In Chattanooga, the only two plastic bag drop-off centers I found were Publix and Walmart Supercenters. And the good news? These centers also accept produce bags and bread bags.

But when it came to my waste-free grocery experience, that wasn't the surprising part. This was:

Technically, a receipt can be recycled. However, 94 percent of receipts are made using a chemical called Bisphenol A, or BPA. According to the American Cancer Society, BPA may be harmful to one's health. Consequently, the ACS advises against recycling or composting receipts, which can contaminate other paper products.

The more I was learned, it seemed, the less I knew.

THE END OF THE EXPERIMENT

I had known my challenge would require some effort. I had not known that going waste-free would be the easy part. The hard part was all the in-depth online research to understand how products and packaging are made. According to Frontier Group, an organization dedicated to building a cleaner, healthier America, about 30 percent of all U.S. garbage is packaging.

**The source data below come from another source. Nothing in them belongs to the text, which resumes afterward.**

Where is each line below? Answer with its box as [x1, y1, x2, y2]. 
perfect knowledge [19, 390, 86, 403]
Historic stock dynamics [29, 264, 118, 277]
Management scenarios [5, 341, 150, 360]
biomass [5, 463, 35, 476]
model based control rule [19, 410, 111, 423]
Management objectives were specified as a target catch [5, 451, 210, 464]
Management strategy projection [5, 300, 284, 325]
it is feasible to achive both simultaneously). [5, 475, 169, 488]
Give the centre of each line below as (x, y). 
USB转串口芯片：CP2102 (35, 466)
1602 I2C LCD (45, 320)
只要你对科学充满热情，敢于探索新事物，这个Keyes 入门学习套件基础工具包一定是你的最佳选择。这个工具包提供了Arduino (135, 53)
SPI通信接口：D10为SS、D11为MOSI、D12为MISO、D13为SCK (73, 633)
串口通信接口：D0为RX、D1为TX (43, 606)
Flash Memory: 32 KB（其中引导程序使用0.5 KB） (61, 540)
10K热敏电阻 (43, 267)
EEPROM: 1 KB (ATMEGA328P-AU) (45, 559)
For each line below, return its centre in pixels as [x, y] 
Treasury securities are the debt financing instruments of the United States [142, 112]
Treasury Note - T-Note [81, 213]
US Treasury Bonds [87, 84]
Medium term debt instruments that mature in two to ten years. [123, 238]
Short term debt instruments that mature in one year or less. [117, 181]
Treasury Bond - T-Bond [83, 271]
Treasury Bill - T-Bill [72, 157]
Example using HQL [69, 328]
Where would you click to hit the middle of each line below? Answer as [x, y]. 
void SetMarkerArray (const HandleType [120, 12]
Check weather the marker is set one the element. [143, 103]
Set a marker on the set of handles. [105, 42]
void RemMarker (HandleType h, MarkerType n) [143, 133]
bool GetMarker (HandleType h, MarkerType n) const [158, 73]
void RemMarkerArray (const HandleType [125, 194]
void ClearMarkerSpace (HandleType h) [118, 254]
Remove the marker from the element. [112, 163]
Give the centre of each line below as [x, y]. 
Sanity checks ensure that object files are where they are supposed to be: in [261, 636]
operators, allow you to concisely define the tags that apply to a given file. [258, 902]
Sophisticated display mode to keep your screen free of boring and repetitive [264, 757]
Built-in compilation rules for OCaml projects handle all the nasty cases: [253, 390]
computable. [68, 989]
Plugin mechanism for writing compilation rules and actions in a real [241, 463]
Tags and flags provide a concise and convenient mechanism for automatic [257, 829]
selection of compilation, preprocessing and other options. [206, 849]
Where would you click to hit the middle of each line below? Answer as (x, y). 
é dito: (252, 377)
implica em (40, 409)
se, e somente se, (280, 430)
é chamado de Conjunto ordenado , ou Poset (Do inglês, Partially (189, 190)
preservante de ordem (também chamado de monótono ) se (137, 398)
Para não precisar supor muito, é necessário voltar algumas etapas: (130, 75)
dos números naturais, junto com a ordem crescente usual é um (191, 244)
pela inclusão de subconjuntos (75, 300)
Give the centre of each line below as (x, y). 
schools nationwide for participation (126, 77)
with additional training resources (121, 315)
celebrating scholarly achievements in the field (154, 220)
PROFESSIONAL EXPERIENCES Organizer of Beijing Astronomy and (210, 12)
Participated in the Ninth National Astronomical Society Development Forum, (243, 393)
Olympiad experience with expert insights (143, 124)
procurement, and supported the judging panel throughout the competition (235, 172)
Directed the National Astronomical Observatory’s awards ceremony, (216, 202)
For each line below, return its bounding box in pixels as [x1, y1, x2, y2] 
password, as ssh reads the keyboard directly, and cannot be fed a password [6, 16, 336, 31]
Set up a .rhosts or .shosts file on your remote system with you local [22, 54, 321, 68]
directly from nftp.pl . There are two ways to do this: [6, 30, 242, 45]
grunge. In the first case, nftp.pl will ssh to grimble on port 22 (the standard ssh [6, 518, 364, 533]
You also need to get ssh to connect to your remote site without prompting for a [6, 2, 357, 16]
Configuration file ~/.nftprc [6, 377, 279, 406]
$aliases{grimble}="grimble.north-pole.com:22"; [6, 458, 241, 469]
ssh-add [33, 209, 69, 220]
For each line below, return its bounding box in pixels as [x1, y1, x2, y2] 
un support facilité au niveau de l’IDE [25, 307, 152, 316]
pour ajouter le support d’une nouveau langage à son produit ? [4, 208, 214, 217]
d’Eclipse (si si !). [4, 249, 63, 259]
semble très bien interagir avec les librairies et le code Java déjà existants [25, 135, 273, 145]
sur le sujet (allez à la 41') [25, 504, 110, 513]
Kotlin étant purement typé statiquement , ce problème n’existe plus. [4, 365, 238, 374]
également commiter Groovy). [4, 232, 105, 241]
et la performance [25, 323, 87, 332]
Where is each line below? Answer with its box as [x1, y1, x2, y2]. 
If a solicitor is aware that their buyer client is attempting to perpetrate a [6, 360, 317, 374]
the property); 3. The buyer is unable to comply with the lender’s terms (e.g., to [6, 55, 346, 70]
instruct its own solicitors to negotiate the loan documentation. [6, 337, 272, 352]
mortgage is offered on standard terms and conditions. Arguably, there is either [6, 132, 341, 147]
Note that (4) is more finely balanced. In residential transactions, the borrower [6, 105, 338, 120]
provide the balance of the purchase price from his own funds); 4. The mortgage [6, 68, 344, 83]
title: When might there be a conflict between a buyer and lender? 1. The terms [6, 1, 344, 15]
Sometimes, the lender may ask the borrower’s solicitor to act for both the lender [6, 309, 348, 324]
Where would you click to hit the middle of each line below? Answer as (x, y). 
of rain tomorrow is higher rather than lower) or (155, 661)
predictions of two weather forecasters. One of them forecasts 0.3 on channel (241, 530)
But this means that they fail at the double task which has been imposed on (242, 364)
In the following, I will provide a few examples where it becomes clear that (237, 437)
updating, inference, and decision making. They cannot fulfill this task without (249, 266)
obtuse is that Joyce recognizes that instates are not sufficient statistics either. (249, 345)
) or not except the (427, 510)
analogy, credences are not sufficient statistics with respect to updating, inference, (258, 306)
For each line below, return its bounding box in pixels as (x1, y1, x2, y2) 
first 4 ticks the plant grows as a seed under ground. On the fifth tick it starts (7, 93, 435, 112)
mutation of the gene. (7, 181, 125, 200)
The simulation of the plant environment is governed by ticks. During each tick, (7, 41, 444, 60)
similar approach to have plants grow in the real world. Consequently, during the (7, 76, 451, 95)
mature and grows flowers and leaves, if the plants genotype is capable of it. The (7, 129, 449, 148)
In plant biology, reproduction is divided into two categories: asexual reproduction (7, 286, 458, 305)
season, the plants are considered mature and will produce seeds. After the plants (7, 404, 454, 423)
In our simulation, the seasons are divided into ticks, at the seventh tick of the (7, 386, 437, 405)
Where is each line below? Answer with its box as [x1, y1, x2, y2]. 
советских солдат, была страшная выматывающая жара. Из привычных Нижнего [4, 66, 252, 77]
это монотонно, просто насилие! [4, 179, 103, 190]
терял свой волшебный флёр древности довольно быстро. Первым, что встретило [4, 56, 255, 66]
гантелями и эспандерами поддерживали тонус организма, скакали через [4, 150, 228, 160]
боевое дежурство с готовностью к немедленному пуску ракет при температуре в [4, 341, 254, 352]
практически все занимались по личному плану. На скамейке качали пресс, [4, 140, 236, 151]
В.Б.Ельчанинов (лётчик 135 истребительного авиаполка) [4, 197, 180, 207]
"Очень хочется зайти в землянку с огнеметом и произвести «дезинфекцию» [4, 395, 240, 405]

I had never thought so critically about my consumption. It was eye-opening and exhausting.

At home that Friday evening, I emptied my overflowing kitchen compost. I started a load of laundry and pulled the clump of lint from the dryer - garbage, I knew, unless, of course, I spun it into thread or turned it into hamster bedding. Instead, I chucked it into the trash can.

Every year, Americans produce 230 millions pounds of garbage, more than 30 percent of the total trash generated worldwide. But the onus to waste less, I have now learned, cannot only be on the consumer. Companies must find a way to create more recyclable products with less packaging.

Still, we have all contributed to this crisis, one cotton ball, one fruit sticker, one careless clump of lint at a time.